Título: 'O Brasil perdeu a iniciativa para Chávez'
Autor: Manzano Filho, Gabriel
Fonte: O Estado de São Paulo, 10/12/2006, Nacional, p. A14

O presidente da Venezuela, Hugo Chávez, 'é um fenômeno novo na diplomacia continental, com um projeto revolucionário e determinação para levar adiante boa parte dele'. É inegável que há 'rivalidade potencial' entre ele e Lula, mas 'o presidente brasileiro já mostrou credenciais democráticas'.

Além disso, o interesse econômico enfraquece o discurso ideológico. 'Quando tomam decisões como uma expropriação, um desvio dos padrões internacionais, os países são rebaixados no horizonte da confiança internacional, e isso nenhum deles quer.'

É nesses e outros pontos que o ex-chanceler Luiz Felipe Lampreia baseia sua visão sobre o futuro do Brasil e da América do Sul, no momento em que os dois presidentes acabam de ganhar o segundo mandato. Ministro do Exterior por sete anos no governo FHC e vice-presidente do Centro Brasileiro de Relações Internacionais (Cebri), ele define como 'arqueológico' o projeto de terceiro-mundismo de muitos países e não entende o barulho que se faz em nome da 'diplomacia Sul-Sul', linha que já existia. Nesta entrevista, Lampreia diz quais os cenários e próximos desafios externos de Lula.

A reeleição de Chávez é boa ou má notícia para o governo Lula?

Chávez é um fenômeno novo. Não é só um líder populista a mais, como Haya de La Torre (Peru), Getúlio Vargas ou Perón (Argentina). Ele é populista, mas também revolucionário. Chávez tem projeto, determinação e ambição para levar adiante boa parte de sua agenda. Sua presença cria uma tensão. E o Brasil perdeu a iniciativa para Chávez e tem tido uma posição ambígua em relação a ele. Às vezes creio que há desrespeito de parte dele para com o governo brasileiro.

O segundo governo Chávez já promete uma nova Constituição, que lhe dará mais poderes, entre os quais o de se reeleger mais vezes. Essa estratégia de acabar com a democracia usando as regras democráticas pode se espalhar?

Acho que existe uma diferença fundamental. Nunca conversei com Lula, mas conheço bem o Chávez. Lula não é Chávez. Não tenho dúvidas das credenciais democráticas do presidente brasileiro. E tenho certeza de que Chávez não tem credencial democrática alguma.

Que impacto isso pode ter na diplomacia brasileira? Cria tensão?

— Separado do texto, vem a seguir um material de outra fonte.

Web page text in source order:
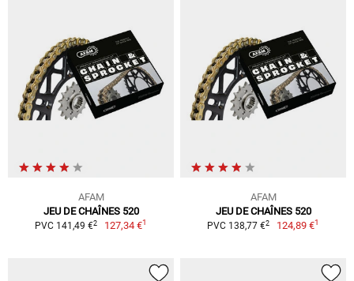
AFAM
JEU DE CHAÎNES 520
PVC 141,49 €2 127,34 €1
AFAM
JEU DE CHAÎNES 520
PVC 138,77 €2 124,89 €1
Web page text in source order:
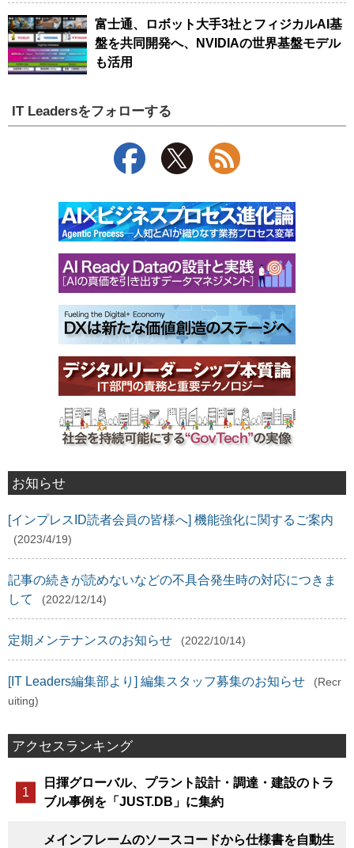
富士通、ロボット大手3社とフィジカルAI基
盤を共同開発へ、NVIDIAの世界基盤モデル
も活用
IT Leadersをフォローする
お知らせ
[インプレスID読者会員の皆様へ] 機能強化に関するご案内
(2023/4/19)
記事の続きが読めないなどの不具合発生時の対応につきま
して
(2022/12/14)
定期メンテナンスのお知らせ (2022/10/14)
[IT Leaders編集部より] 編集スタッフ募集のお知らせ
(Recr
uiting)
アクセスランキング
日揮グローバル、プラント設計・調達・建設のトラ
ブル事例を「JUST.DB」に集約
メインフレームのソースコードから仕様書を自動生
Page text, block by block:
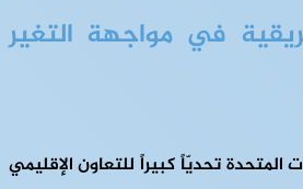
في مواجهة التغير
تحديّاً كبيراً للتعاون الإقليمي
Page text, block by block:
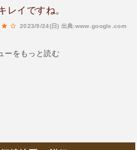
レイですね。
2023/9/24(日) 出典:www.google.com
ーをもっと読む
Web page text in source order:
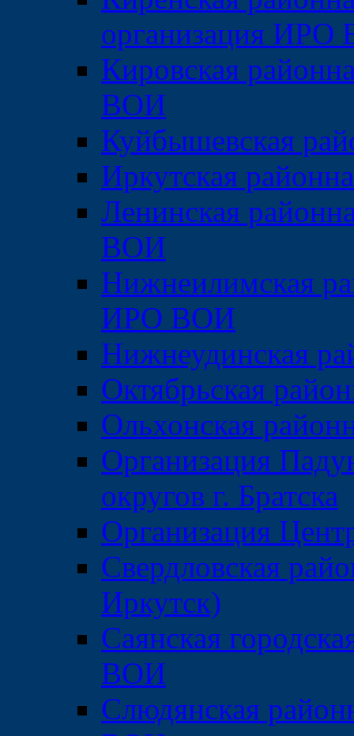
организация
Кировская
ВОИ
Куйбышевская
Иркутская
Ленинская
ВОИ
Нижнеилимская
ИРО ВОИ
Нижнеудинская
Октябрьская
Ольхонская
Организация
округов г. Братска
Организация
Свердловская
Иркутск)
Саянская
ВОИ
Слюдянская

Cria sim. Porque há, potencialmente, um antagonismo e rivalidade entre Chávez e Lula. Nosso governo tem feito a política econômica que faz, mantém uma política de não-intervenção nos vizinhos, comporta-se por parâmetros aceitos pelo mainstream internacional. Chávez, não. Visita Kadafi, faz jogadas de marketing, financia atividades cinzentas em países vizinhos. Não é à toa que a Venezuela, apesar de imenso investimento diplomático, não conseguiu eleger-se para o Conselho de Segurança da ONU.

Na região, Chávez tem buscado alianças com a Bolívia e a Argentina. Como o Brasil deveria reagir?

Com a Bolívia certamente, Evo Morales é um discípulo admitido de Chávez. A Argentina não. Ela atravessou um momento difícil, em que emitiu bônus para refinanciar a dívida, foi ajudada e retribuiu. Néstor Kirchner é um peronista, com sua visão estatizante, nacionalista. Mas não é um revolucionário. E no geral, na América do Sul, o fator fundamental é a economia. Vivemos uma decepção geral, com a incapacidade de superar a pobreza. Isso é um fertilizante extraordinário para tudo o que é antidemocrático.

Os problemas do Brasil com a Bolívia revelam um conflito entre interesses diplomáticos e ideologia?

De fato prevaleceram convicções de Lula, em nome de seus 'compañeros'. Mas o que pesa é que há um fato novo, a presença econômica forte do Brasil na Bolívia, afetando arrecadação tributária, receita de exportação. E há fatos novos também nas relações com Argentina, Uruguai, condicionando de modo distinto as relações na região. São coordenadas muito concretas e o Brasil ainda não aprendeu a lidar com isso, a ser um 'cachorro grande'.

O que vai mudar numa América Latina sem Fidel Castro?

Não acho que vá mudar muita coisa. Essa obsessão com Castro é restrita a grupos internos dos EUA. Cuba não tem mais o peso do passado. Hoje a preocupação americana com nossa região é, principalmente, a imigração.